- [Task prompt] After finding the line with "坦克修理厂)侦察敌特活动情况，无意中发现了几辆日军的坦克。乘人不备，高克 (147, 230)" in the data below, set down exactly each line through the one with "坦克由于破坏严重无法行进，必须去搜集器材，重新修理。经研究决定，孙三 (157, 428)", inclusive, and stop there.

Records from a collection:
____

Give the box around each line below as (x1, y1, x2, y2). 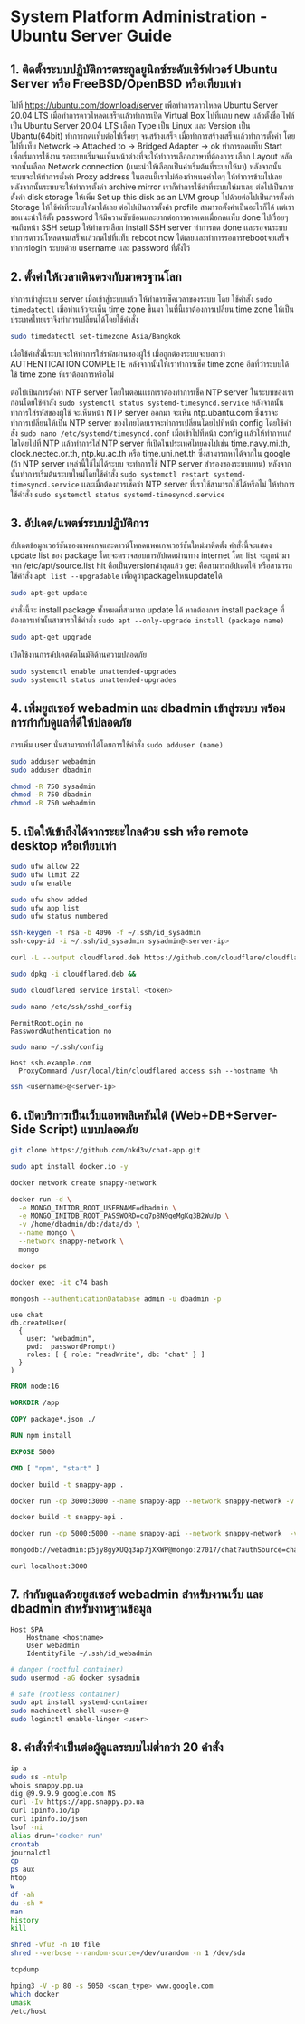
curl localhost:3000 (10, 1562, 89, 1571)
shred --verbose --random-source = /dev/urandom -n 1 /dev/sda (10, 1949, 246, 1958)
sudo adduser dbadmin (10, 766, 92, 775)
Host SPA (10, 1624, 43, 1634)
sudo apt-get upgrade (10, 632, 92, 642)
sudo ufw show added (10, 895, 89, 904)
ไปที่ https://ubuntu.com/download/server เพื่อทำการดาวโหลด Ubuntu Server (10, 100, 279, 111)
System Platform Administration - (10, 6, 268, 27)
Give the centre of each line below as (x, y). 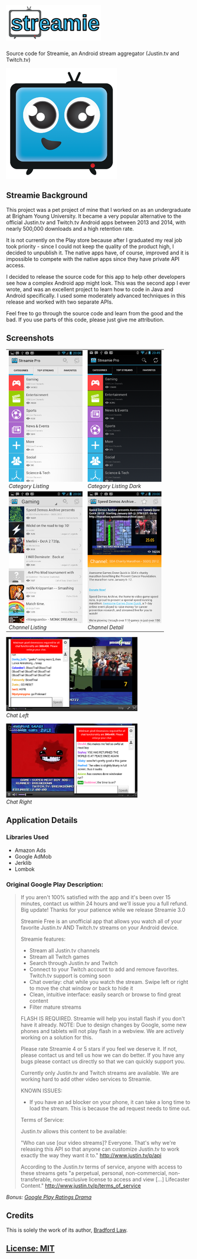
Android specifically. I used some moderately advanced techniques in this (96, 295)
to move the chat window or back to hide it (81, 988)
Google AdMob (33, 856)
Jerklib (23, 863)
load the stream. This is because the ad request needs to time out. (110, 1109)
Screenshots (30, 338)
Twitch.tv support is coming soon (70, 976)
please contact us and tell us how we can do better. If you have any (102, 1055)
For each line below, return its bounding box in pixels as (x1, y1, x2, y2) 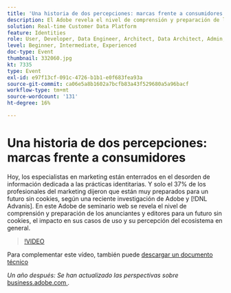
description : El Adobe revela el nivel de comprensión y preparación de (7, 17, 220, 23)
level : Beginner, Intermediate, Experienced (7, 42, 137, 49)
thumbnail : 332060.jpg (7, 55, 72, 62)
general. (7, 224, 31, 232)
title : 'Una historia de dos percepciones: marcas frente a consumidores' (7, 10, 226, 17)
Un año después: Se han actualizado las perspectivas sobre (7, 271, 179, 279)
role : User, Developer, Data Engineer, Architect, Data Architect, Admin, (7, 36, 226, 43)
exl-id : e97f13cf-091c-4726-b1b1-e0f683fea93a (7, 74, 143, 81)
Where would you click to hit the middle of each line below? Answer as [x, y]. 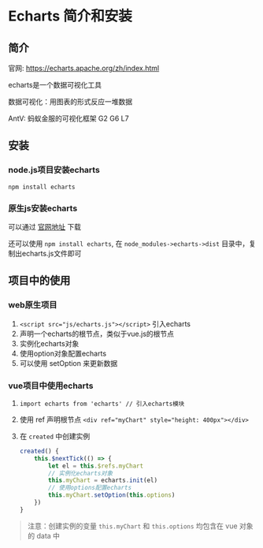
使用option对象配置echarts [63, 353]
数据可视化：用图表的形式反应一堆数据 [70, 102]
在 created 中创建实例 [55, 436]
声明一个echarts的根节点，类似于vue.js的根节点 [97, 334]
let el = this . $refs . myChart [96, 466]
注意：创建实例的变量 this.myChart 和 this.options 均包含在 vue [132, 526]
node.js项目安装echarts [54, 170]
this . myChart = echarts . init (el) [103, 481]
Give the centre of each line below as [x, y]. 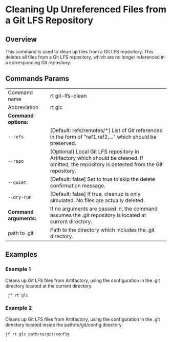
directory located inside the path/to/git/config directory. [64, 325]
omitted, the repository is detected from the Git [106, 164]
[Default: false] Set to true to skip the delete [102, 179]
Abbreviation [23, 107]
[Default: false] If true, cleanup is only [95, 194]
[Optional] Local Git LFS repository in [94, 151]
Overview [21, 39]
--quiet [17, 182]
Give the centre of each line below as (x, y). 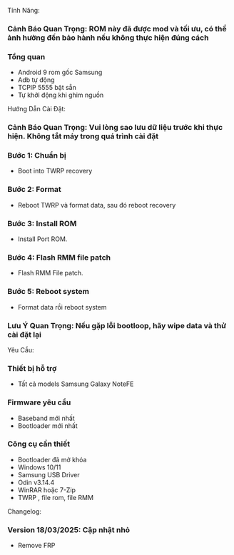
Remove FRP (36, 546)
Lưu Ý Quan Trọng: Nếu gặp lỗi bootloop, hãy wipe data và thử (117, 325)
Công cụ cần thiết (39, 444)
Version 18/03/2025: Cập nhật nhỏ (69, 529)
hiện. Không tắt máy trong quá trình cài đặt (83, 136)
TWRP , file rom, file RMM (56, 497)
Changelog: (24, 511)
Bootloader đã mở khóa (52, 459)
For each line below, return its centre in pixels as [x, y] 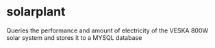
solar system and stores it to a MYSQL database [74, 37]
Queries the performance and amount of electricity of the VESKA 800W [107, 30]
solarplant [36, 12]
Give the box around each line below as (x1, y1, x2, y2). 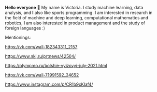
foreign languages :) (5, 25, 45, 31)
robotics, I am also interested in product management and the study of (5, 20, 145, 26)
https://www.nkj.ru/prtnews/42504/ (5, 53, 76, 59)
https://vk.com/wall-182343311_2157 (5, 44, 78, 49)
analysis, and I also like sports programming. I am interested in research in (5, 10, 153, 15)
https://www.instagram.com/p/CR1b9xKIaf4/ (5, 81, 93, 87)
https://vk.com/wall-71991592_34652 (5, 72, 79, 77)
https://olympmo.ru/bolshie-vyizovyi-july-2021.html (5, 63, 107, 68)
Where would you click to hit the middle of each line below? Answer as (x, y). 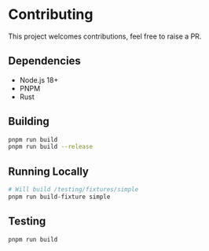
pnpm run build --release (50, 147)
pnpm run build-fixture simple (59, 197)
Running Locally (48, 171)
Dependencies (44, 61)
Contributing (51, 15)
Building (29, 122)
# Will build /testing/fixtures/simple (73, 190)
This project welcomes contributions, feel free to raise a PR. (105, 36)
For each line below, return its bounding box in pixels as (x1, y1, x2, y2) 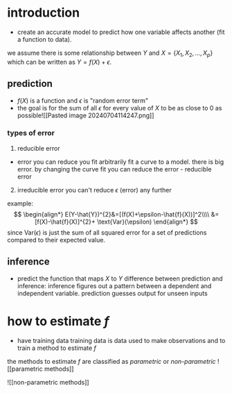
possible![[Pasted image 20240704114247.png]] (17, 111, 154, 119)
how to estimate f (7, 313, 109, 329)
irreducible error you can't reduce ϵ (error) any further (17, 185, 172, 194)
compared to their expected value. (7, 235, 106, 244)
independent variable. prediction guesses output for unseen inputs (17, 289, 208, 297)
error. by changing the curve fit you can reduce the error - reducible (17, 165, 212, 173)
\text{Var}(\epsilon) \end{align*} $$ (96, 217, 199, 226)
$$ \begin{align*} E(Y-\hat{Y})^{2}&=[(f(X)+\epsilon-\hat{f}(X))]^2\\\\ (13, 210, 210, 218)
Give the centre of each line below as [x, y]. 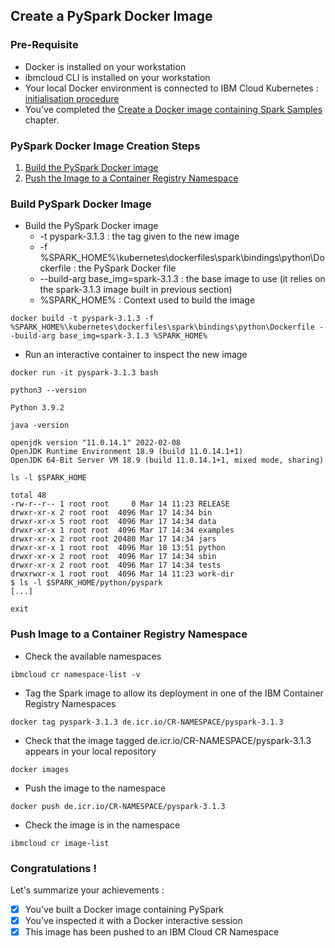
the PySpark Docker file [127, 268]
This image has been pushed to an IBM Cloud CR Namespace [152, 932]
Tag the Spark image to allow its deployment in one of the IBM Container [174, 693]
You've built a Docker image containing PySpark [124, 909]
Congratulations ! [53, 868]
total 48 [28, 495]
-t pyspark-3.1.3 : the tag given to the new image [139, 236]
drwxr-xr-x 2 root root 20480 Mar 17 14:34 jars [113, 539]
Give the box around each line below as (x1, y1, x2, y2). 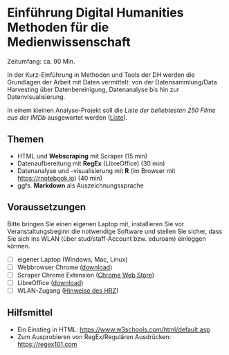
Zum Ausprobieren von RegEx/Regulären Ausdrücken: (17, 332, 172, 340)
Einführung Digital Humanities (7, 5, 184, 21)
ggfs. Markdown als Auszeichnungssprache (17, 181, 144, 190)
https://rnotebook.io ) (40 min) (17, 174, 102, 182)
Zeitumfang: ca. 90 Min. (7, 57, 75, 65)
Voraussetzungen (7, 201, 86, 213)
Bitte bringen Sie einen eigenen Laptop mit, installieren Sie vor (7, 219, 185, 228)
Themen (7, 134, 44, 145)
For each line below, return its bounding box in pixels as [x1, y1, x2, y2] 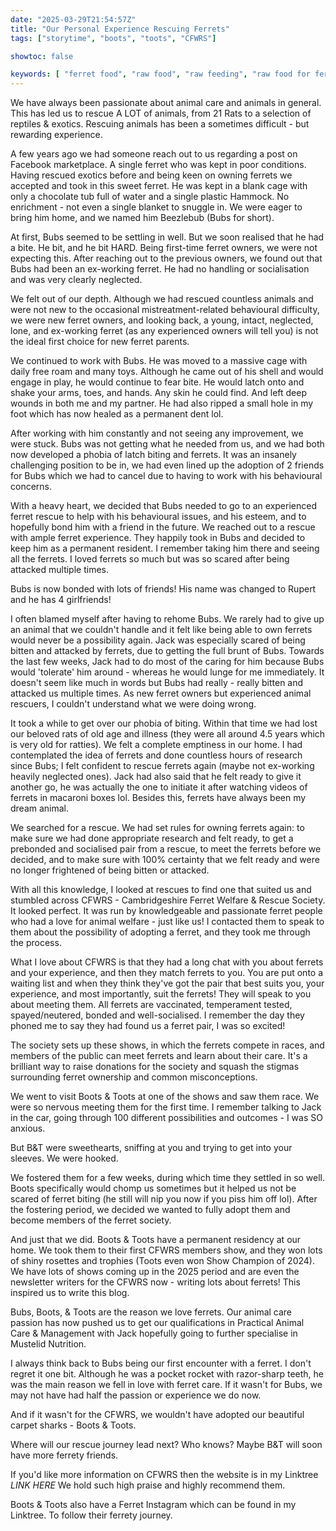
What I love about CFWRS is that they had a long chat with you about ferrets [10, 956, 324, 968]
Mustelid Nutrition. [10, 1338, 87, 1350]
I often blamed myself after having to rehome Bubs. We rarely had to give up [10, 613, 325, 625]
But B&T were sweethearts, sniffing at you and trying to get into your [10, 1142, 293, 1154]
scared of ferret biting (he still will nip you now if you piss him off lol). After [10, 1193, 318, 1205]
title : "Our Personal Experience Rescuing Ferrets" [10, 24, 230, 34]
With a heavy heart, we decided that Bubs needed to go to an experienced [10, 500, 317, 512]
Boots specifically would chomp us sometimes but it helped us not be [10, 1182, 297, 1195]
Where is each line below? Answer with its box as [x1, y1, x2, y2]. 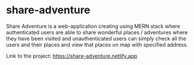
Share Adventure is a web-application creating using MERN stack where [6, 23, 181, 30]
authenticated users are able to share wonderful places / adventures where [6, 28, 188, 35]
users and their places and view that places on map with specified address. [6, 41, 189, 48]
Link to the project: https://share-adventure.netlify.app [6, 52, 138, 59]
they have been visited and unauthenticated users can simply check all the [6, 35, 186, 42]
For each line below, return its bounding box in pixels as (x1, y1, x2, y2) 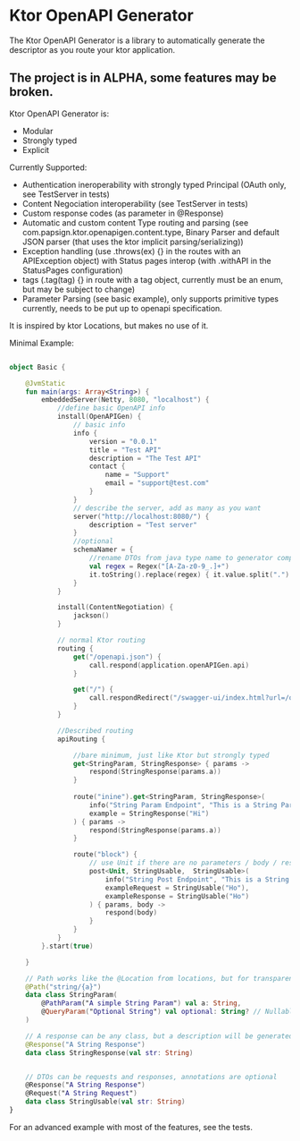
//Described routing (56, 726, 134, 735)
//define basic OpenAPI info (56, 404, 166, 413)
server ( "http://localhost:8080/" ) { (72, 512, 210, 521)
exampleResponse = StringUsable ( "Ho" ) (104, 891, 250, 900)
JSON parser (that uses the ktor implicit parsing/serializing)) (21, 236, 244, 247)
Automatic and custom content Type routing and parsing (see (21, 217, 249, 228)
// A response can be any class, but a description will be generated (25, 1031, 294, 1041)
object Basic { (9, 362, 66, 371)
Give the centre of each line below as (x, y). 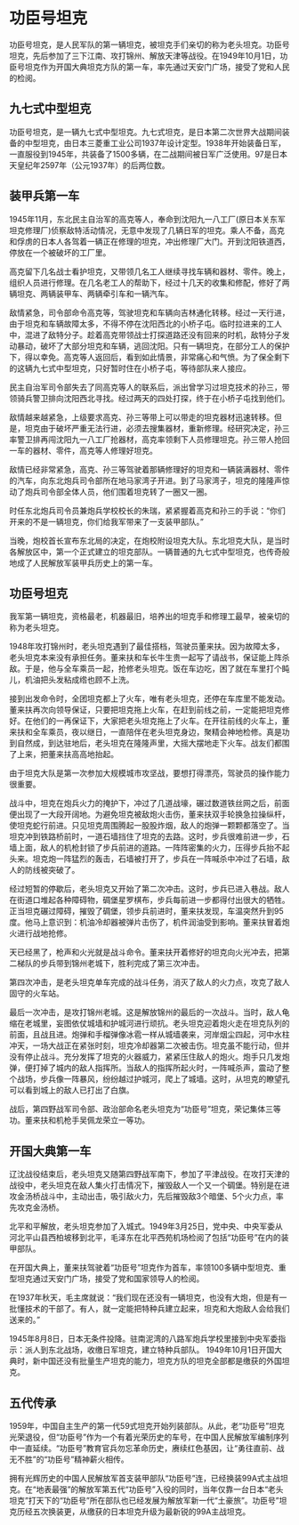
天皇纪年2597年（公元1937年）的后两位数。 (90, 165)
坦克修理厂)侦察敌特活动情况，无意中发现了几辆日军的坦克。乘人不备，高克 (147, 230)
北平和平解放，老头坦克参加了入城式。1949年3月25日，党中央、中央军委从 (146, 1226)
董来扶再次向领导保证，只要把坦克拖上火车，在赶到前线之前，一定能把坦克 (145, 710)
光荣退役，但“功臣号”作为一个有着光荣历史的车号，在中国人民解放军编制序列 (149, 1437)
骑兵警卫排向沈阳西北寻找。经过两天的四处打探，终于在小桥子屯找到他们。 (153, 398)
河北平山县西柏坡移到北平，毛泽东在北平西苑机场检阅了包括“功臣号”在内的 (145, 1238)
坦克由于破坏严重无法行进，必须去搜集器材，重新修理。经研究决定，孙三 (157, 428)
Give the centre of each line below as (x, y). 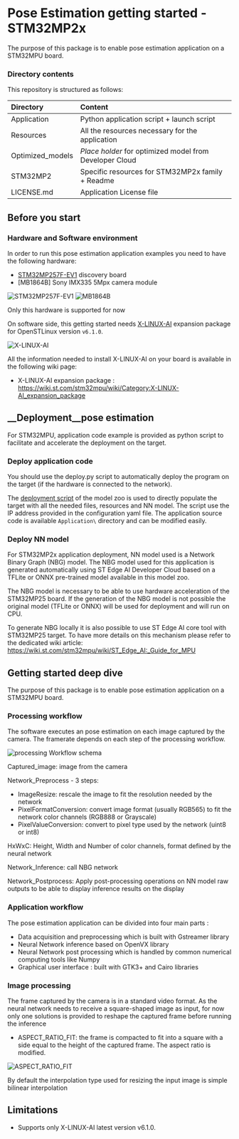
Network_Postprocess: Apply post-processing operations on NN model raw (118, 881)
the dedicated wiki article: (45, 643)
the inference (27, 1024)
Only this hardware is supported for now (67, 310)
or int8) (28, 833)
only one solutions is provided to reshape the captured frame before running (119, 1016)
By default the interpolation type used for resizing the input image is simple (117, 1081)
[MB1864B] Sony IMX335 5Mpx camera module (87, 282)
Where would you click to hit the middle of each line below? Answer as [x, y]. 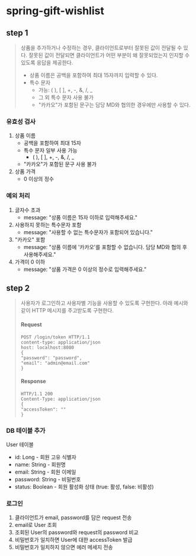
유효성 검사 [21, 122]
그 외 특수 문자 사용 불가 [66, 97]
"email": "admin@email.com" [55, 363]
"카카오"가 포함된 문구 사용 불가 [60, 164]
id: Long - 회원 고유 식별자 [46, 457]
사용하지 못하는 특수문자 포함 [48, 225]
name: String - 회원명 [40, 465]
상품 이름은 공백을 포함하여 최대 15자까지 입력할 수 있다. [94, 75]
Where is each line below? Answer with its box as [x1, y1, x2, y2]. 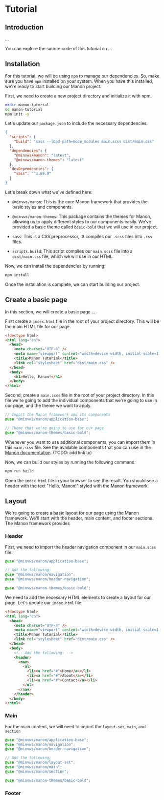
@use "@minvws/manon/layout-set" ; [5, 760, 76, 765]
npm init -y [5, 112, 29, 117]
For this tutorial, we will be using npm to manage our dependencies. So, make [5, 73, 160, 79]
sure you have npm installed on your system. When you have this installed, [5, 78, 153, 84]
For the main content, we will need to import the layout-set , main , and [5, 723, 146, 729]
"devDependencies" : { [9, 166, 54, 172]
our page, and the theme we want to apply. [5, 402, 92, 409]
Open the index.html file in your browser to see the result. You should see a [5, 477, 158, 483]
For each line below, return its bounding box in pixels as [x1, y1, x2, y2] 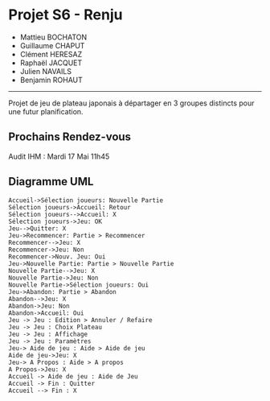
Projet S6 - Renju [8, 6, 123, 24]
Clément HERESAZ [19, 49, 83, 59]
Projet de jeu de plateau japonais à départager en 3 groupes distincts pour [8, 98, 255, 108]
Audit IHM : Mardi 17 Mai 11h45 [8, 151, 110, 161]
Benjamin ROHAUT [19, 75, 83, 85]
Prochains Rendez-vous [8, 130, 131, 144]
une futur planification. [8, 106, 84, 116]
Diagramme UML [8, 175, 94, 188]
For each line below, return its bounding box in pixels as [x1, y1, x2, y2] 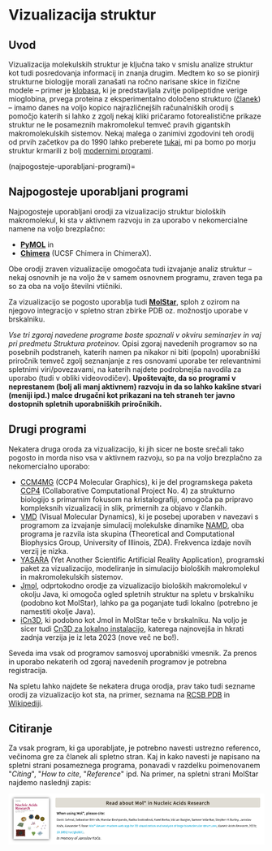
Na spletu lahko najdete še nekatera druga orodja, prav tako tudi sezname [8, 680, 256, 691]
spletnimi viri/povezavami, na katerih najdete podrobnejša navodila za [8, 364, 242, 374]
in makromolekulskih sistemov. [19, 572, 123, 581]
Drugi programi [8, 422, 87, 436]
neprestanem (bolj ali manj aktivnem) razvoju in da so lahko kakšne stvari [8, 382, 261, 391]
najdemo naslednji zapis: [8, 778, 92, 788]
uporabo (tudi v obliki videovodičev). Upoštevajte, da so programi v [8, 373, 236, 382]
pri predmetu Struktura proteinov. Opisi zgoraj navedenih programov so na [8, 339, 257, 348]
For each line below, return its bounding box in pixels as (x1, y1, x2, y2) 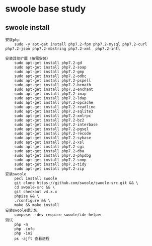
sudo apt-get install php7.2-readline (14, 104, 96, 109)
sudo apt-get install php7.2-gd (14, 60, 82, 66)
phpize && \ (14, 194, 39, 199)
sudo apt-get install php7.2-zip (14, 166, 85, 171)
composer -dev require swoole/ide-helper (14, 212, 102, 217)
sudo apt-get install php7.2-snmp (14, 157, 87, 162)
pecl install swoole (14, 176, 57, 181)
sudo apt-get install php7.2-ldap (14, 96, 87, 101)

____

- [Task answer]
坦克修理厂)侦察敌特活动情况，无意中发现了几辆日军的坦克。乘人不备，高克 (147, 230)
北平和平解放，老头坦克参加了入城式。1949年3月25日，党中央、中央军委从 (146, 1226)
董来扶再次向领导保证，只要把坦克拖上火车，在赶到前线之前，一定能把坦克 (145, 710)
光荣退役，但“功臣号”作为一个有着光荣历史的车号，在中国人民解放军编制序列 (149, 1437)
骑兵警卫排向沈阳西北寻找。经过两天的四处打探，终于在小桥子屯找到他们。 (153, 398)
河北平山县西柏坡移到北平，毛泽东在北平西苑机场检阅了包括“功臣号”在内的 (145, 1238)
坦克由于破坏严重无法行进，必须去搜集器材，重新修理。经研究决定，孙三 (157, 428)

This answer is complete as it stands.